Source information –
================================

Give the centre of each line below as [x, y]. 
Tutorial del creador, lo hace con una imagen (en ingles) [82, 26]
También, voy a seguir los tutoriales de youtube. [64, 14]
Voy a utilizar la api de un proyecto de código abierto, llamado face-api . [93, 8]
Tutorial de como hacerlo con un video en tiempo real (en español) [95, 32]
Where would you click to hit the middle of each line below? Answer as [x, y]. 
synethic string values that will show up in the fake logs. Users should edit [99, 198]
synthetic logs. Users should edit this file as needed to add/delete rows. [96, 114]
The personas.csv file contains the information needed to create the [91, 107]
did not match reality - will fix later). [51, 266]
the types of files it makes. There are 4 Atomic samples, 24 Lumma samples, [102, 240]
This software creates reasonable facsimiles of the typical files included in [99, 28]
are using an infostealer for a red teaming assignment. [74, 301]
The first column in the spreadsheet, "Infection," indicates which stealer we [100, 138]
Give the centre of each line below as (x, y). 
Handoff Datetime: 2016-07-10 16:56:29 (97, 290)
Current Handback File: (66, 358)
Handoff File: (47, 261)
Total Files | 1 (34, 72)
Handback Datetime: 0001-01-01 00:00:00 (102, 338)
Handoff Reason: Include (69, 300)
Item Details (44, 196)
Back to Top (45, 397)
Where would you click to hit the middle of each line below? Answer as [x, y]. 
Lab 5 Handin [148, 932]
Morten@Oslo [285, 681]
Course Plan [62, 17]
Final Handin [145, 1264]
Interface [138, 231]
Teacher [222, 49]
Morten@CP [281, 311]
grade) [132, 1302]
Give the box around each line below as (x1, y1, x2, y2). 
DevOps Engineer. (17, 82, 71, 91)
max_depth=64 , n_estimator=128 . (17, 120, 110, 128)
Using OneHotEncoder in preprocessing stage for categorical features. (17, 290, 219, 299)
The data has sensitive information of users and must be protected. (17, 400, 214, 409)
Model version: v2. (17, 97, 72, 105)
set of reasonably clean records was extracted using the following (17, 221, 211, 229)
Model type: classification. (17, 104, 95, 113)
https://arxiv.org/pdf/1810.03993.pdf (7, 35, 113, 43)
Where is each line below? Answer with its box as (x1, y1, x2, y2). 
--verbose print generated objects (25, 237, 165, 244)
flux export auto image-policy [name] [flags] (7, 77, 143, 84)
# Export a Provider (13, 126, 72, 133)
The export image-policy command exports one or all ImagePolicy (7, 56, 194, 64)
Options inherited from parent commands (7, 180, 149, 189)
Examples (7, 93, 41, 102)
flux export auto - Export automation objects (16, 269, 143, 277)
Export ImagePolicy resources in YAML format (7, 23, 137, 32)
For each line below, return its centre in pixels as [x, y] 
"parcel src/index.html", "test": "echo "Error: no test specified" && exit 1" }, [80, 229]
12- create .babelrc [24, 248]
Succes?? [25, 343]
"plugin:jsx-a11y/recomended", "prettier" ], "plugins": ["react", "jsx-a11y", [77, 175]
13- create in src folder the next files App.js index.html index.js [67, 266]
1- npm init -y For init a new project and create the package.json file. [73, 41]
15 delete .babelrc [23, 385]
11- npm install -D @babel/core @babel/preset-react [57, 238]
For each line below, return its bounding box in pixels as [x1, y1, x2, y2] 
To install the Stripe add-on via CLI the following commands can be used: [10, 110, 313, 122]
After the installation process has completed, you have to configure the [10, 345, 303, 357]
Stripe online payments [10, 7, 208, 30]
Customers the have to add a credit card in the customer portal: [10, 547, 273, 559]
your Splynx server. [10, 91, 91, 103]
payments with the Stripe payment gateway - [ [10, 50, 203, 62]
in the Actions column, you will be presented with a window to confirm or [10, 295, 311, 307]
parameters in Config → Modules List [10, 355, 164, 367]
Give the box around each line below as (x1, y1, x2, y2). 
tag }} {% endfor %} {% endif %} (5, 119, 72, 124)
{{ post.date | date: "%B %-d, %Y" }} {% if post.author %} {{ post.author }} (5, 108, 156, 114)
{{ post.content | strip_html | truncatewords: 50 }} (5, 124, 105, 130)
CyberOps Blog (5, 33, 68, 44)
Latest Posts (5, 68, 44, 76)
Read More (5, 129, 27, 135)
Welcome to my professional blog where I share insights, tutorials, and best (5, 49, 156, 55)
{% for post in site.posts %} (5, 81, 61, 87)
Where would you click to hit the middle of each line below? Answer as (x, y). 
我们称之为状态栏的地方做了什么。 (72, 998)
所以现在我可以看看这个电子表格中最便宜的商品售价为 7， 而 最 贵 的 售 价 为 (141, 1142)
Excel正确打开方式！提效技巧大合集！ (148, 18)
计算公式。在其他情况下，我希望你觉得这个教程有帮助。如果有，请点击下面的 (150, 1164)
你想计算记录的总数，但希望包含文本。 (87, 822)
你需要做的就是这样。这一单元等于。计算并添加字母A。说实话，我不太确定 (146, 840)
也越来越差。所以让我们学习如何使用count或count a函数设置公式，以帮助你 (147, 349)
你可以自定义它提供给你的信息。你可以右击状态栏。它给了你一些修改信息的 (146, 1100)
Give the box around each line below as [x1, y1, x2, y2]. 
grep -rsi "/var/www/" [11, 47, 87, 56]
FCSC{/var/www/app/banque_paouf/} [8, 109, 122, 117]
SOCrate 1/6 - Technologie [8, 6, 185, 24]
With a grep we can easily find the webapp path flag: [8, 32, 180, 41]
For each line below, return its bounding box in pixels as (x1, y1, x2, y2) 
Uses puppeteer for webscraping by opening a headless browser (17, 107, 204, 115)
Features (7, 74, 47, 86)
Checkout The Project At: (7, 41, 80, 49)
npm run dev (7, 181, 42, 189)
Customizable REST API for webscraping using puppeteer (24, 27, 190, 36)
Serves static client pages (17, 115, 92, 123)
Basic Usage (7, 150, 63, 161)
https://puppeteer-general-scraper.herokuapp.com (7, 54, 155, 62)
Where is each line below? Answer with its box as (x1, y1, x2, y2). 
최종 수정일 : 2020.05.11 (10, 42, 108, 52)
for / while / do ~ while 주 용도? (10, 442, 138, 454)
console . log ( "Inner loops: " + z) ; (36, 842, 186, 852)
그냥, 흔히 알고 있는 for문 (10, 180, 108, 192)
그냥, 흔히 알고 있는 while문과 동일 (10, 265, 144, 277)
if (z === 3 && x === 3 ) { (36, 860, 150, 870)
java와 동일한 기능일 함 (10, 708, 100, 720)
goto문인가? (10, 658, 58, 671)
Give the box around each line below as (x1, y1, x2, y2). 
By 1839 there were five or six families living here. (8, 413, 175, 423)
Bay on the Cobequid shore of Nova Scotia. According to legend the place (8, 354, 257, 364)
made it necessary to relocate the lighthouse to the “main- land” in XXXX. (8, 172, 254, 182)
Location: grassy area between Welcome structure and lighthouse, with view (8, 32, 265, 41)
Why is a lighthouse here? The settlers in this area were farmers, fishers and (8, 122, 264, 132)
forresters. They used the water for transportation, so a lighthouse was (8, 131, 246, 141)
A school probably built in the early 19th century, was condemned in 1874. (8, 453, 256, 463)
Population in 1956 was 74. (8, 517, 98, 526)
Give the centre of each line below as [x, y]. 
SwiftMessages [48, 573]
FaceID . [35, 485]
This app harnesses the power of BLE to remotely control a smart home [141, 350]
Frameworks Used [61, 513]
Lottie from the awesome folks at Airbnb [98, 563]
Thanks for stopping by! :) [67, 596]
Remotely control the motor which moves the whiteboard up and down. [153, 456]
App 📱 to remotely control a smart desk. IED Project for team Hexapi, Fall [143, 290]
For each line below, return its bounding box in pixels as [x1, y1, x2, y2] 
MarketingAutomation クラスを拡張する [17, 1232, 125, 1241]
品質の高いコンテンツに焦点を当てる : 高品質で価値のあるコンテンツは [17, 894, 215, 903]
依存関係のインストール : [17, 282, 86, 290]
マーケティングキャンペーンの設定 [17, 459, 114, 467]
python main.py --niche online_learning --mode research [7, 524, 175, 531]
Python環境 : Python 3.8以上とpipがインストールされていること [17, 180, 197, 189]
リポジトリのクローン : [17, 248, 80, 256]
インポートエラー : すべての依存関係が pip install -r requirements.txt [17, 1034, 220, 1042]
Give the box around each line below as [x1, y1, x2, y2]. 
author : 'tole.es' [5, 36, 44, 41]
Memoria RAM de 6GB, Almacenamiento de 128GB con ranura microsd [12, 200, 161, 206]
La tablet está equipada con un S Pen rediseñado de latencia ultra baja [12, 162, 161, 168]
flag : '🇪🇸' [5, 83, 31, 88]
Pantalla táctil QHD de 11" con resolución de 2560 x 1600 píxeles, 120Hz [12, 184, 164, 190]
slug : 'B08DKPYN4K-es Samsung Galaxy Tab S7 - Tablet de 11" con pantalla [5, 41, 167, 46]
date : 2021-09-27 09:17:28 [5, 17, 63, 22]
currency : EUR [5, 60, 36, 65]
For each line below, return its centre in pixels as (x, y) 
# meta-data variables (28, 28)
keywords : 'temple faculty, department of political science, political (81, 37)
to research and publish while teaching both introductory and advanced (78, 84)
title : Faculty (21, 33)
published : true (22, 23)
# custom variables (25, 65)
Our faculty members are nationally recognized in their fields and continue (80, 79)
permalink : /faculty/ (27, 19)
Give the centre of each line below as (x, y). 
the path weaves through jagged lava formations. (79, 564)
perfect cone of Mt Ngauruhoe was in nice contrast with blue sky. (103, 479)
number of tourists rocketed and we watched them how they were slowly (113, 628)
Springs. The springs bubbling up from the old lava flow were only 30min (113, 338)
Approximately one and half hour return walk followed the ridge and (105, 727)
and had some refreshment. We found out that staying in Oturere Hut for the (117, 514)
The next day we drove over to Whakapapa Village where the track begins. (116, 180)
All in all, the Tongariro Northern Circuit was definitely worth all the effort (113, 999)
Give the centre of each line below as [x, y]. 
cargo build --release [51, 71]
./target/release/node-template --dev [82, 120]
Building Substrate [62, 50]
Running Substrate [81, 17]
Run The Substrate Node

================================

Aim of the task – What is needed is a copy of every line above in which "that" appears.

Response to this task –
synethic string values that will show up in the fake logs. Users should edit [99, 198]
and had some refreshment. We found out that staying in Oturere Hut for the (117, 514)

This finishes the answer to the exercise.